Data excerpts
- Opening Delimiter -
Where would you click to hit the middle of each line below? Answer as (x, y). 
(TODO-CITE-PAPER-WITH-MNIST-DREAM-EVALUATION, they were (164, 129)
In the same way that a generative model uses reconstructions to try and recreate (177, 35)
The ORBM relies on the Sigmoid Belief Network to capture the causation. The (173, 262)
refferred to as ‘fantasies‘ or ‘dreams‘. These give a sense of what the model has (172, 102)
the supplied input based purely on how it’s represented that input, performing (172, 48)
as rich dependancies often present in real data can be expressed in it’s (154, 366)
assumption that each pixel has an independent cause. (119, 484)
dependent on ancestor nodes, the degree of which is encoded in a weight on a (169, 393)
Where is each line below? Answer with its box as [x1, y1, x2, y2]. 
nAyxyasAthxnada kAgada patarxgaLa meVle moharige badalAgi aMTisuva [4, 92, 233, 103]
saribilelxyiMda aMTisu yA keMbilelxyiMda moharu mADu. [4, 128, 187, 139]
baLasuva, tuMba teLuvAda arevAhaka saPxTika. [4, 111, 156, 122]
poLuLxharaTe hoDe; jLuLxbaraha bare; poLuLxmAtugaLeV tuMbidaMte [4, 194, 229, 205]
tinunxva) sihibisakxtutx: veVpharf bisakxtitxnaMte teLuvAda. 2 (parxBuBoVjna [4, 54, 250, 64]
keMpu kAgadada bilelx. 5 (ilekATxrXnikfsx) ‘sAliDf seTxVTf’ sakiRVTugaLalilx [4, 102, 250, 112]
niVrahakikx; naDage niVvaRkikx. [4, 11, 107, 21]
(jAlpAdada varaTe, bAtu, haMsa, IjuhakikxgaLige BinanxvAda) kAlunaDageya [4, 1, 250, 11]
- Closing Delimiter -
→ Task objective
Beginning at the opening line of the data, transcribe each line exactly until you reach the line with "refferred to as", which you also include, and go no further.

→ Answer box
Where would you click to hit the middle of each line below? Answer as (x, y). 
(TODO-CITE-PAPER-WITH-MNIST-DREAM-EVALUATION, they were (164, 129)
In the same way that a generative model uses reconstructions to try and recreate (177, 35)
The ORBM relies on the Sigmoid Belief Network to capture the causation. The (173, 262)
refferred to as ‘fantasies‘ or ‘dreams‘. These give a sense of what the model has (172, 102)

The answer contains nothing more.